Sen. Adley, who opposed the 2009 bill, said he wants to work with the Jindal administration to restrict the law. Getting Jindal’s support is the only way to overcome a veto, he noted.
Adley will play an important role because he supported the Jindal administration’s initiatives on a range of issues in 2012 after frequently opposing the governor in previous years. That gives him some stroke with the administration in the upcoming legislative session.
But is there any real chance Jindal will reverse course and agree to repeal or revise a measure that his administration has used successfully to shield itself from the public?

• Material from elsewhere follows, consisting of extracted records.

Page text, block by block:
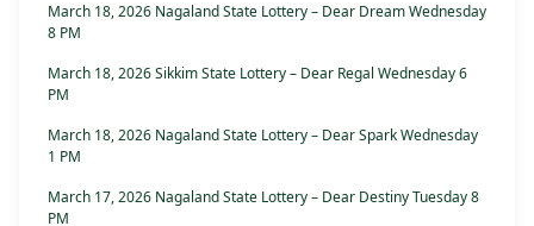
March 18, 2026 Nagaland State Lottery – Dear Dream Wednesday
8 PM
March 18, 2026 Sikkim State Lottery – Dear Regal Wednesday 6
PM
March 18, 2026 Nagaland State Lottery – Dear Spark Wednesday
1 PM
March 17, 2026 Nagaland State Lottery – Dear Destiny Tuesday 8
PM
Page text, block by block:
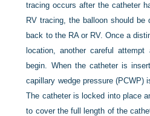
tracing occurs after the catheter
RV tracing, the balloon should be
back to the RA or RV. Once a
location, another careful
begin. When the catheter is
capillary wedge pressure (PCWP)
The catheter is locked into place
to cover the full length of the
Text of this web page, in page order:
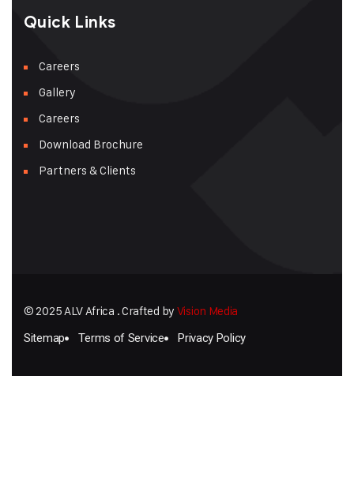
Quick Links
Careers
Gallery
Careers
Download Brochure
Partners & Clients
© 2025 ALV Africa . Crafted by Vision Media
Sitemap Terms of Service Privacy Policy
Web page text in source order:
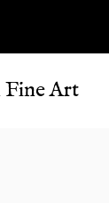
Art
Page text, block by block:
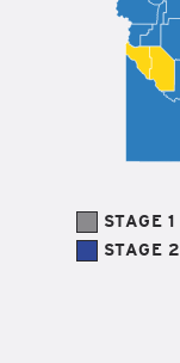
STAGE 1
STAGE 2
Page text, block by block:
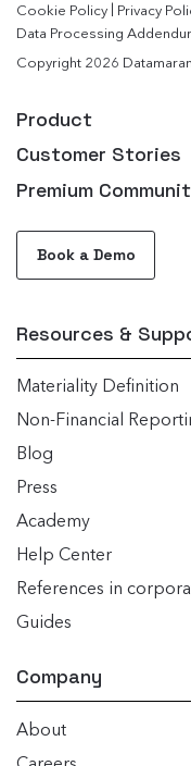
Cookie Policy Privacy
Data Processing
Copyright 2026
Product
Customer Stories
Premium
Book a Demo
Resources &
Materiality Definition
Non-Financial
Blog
Press
Academy
Help Center
References in
Guides
Company
About
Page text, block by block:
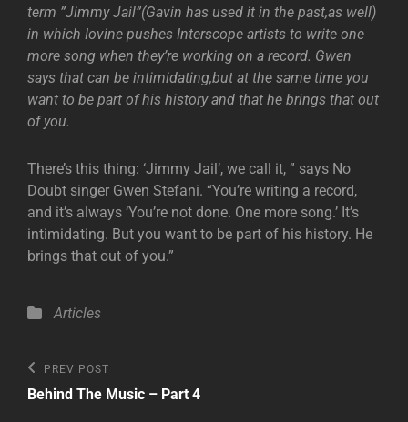
term ”Jimmy Jail”(Gavin has used it in the past,as well)
in which Iovine pushes Interscope artists to write one
more song when they’re working on a record. Gwen
says that can be intimidating,but at the same time you
want to be part of his history and that he brings that out
of you.
There’s this thing: ‘Jimmy Jail’, we call it, ” says No
Doubt singer Gwen Stefani. “You’re writing a record,
and it’s always ‘You’re not done. One more song.’ It’s
intimidating. But you want to be part of his history. He
brings that out of you.”
Categories
Articles
Post
navigation
Previous
Post
PREV POST
Behind The Music – Part 4
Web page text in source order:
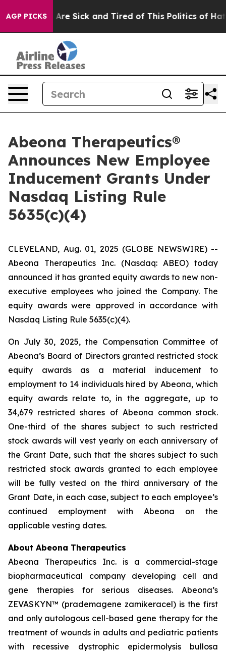
AGP PICKSAre Sick and Tired of This Politics of
Abeona Therapeutics®
Announces New Employee
Inducement Grants Under
Nasdaq Listing Rule
5635(c)(4)
CLEVELAND, Aug. 01, 2025 (GLOBE NEWSWIRE) --
Abeona Therapeutics Inc. (Nasdaq: ABEO) today
announced it has granted equity awards to new non-
executive employees who joined the Company. The
equity awards were approved in accordance with
Nasdaq Listing Rule 5635(c)(4).
On July 30, 2025, the Compensation Committee of
Abeona’s Board of Directors granted restricted stock
equity awards as a material inducement to
employment to 14 individuals hired by Abeona, which
equity awards relate to, in the aggregate, up to
34,679 restricted shares of Abeona common stock.
One-third of the shares subject to such restricted
stock awards will vest yearly on each anniversary of
the Grant Date, such that the shares subject to such
restricted stock awards granted to each employee
will be fully vested on the third anniversary of the
Grant Date, in each case, subject to each employee’s
continued employment with Abeona on the
applicable vesting dates.
About Abeona Therapeutics
Abeona Therapeutics Inc. is a commercial-stage
biopharmaceutical company developing cell and
gene therapies for serious diseases. Abeona’s
ZEVASKYN™ (prademagene zamikeracel) is the first
and only autologous cell-based gene therapy for the
treatment of wounds in adults and pediatric patients
with recessive dystrophic epidermolysis bullosa
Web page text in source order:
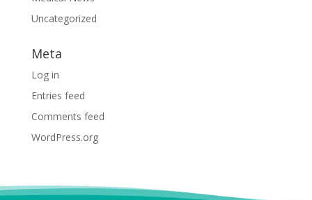
Uncategorized
Meta
Log in
Entries feed
Comments feed
WordPress.org
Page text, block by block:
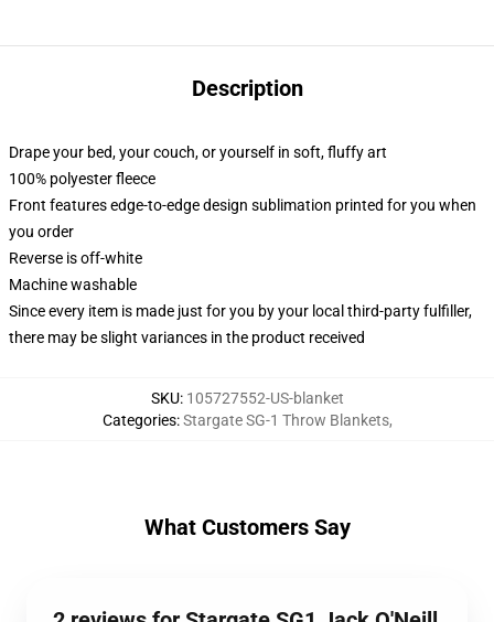
Description
Drape your bed, your couch, or yourself in soft, fluffy art
100% polyester fleece
Front features edge-to-edge design sublimation printed for you when
you order
Reverse is off-white
Machine washable
Since every item is made just for you by your local third-party fulfiller,
there may be slight variances in the product received
SKU: 105727552-US-blanket
Categories:Stargate SG-1 Throw Blankets,
What Customers Say
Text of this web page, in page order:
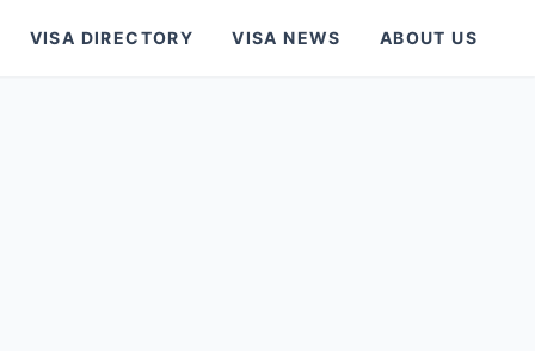
VISA DIRECTORY VISA NEWS ABOUT US
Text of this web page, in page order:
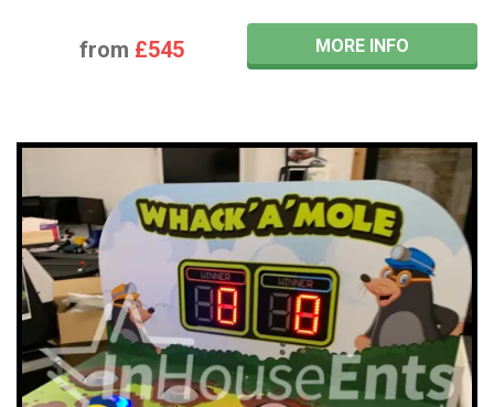
from £545 MORE INFO
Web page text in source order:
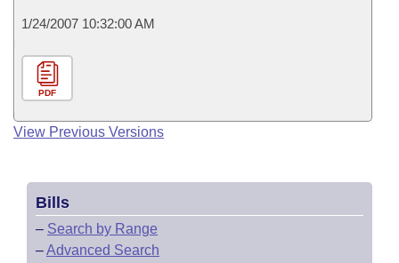
1/24/2007 10:32:00 AM
PDF
View Previous Versions
Bills
– Search by Range
–Advanced Search
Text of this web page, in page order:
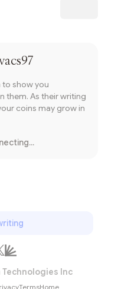
show you
them. As their writing
coins may grow in
Inc
TermsHome
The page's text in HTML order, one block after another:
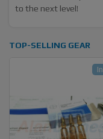
to the next level!
TOP-SELLING GEAR
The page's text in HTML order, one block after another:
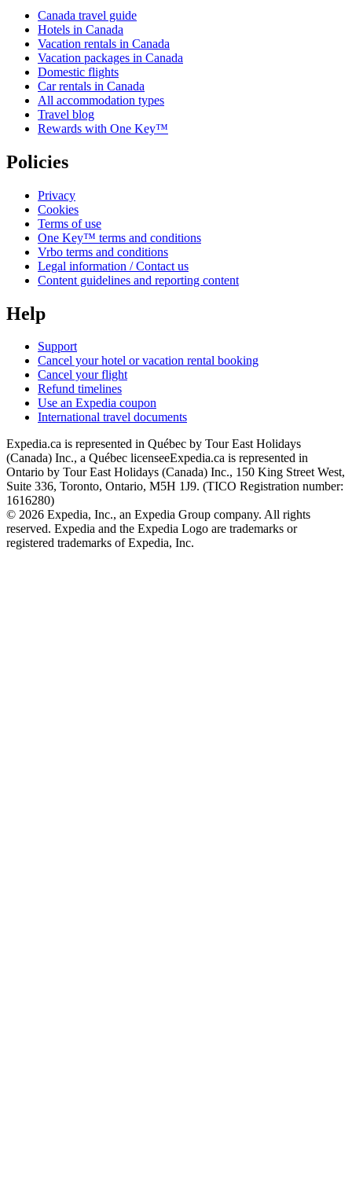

Adley says yes. The governor, he said, could be convinced that doing so would burnish his national reputation. “He could be thinking, ‘When I came into office, the state was ranked last in transparency,’” Adley said. “He must want to change that. He must want to have a new ranking that will show us in a better light.”
That may be the only hope for getting the governor’s support. (Bates did not respond to a question via email about whether Jindal would support limiting his shield.)
Jindal and his legislative allies have defeated previous attempts by Adley and others to open up his records.
Rep. Richard said he sponsored a measure in 2012 that would have reversed the 2009 law. Jindal and his supporters bottled it up. Rep. Tim Burns, R-Mandeville, who chaired the House and Governmental Affairs Committee, refused to give it a hearing. (Burns said his committee would have heard the bill had Richard really wanted it to.)
The role of the Louisiana Press Association also will be key. The group represents newspaper publishers – with input from their editors — and can take a position even if the support is not unanimous.
The Advocate, The Monroe News-Star and The Times-Picayune all opposed the 2009 law for fear that it would hide too many records.
State Rep. Tony Ligi, R-Metairie, who handled the bill in the House, said in an interview that he did so because it had the press association’s support. A review of the House debate shows that Ligi repeatedly invoked the group’s backing in asking his colleagues to support the measure.
Pamela Mitchell, the press association’s executive director, said in an interview that the group supported it to give greater clarity to the often convoluted public records law.
But Kathy Spurlock, The News-Star’s editor, said the real reason was the group’s fear that if it opposed Jindal, he might try to get the Legislature to yank an important revenue source, the legal notices that government agencies are required to print in certain publications—typically newspapers.
Sheriffs, courts, city councils and police juries are among government agencies that have to publish public notices of their business in “official journals,” a revenue stream worth an aggregate $6 million to $8 million a year to the state’s newspapers, Mitchell estimated.
With newspapers increasingly publishing online, some people believe that the notices should be published on government websites, at no cost to taxpayers.
Industry support for the 2009 “deliberative process” law was “a business decision to keep the legal notices,” Spurlock said bluntly. “For a lot of small newspapers, legal notices are a key component of their revenue. There are always business issues that go along with freedom-of-the-press issues.”
Mitchell and Johnny Koch, the press association’s Baton Rouge lobbyist, acknowledged that legal notices were a factor in its support for SB 278, but said they weren’t the main reason.
Mitchell and Koch said the press association’s members haven’t decided yet how hard they’ll push to restrict the 2009 law.
Lawmakers and editors told The Lens that they expect that courts would limit or overturn the 2009 law, but no one so far has offered to assume a lawsuit’s cost.
“The economics of newspapers today does not support the filing of lawsuits,” Koch said, a reference to plunging circulation and advertising revenues. “Ultimately, we need a Louisiana Supreme Court decision to resolve this matter.”
Update: Jimmy Faircloth’s comment regarding his 2009 testimony was added after this story was published.
Correction: The original version of this story misstated Sen. Robert Adley’s residence. The error has been corrected.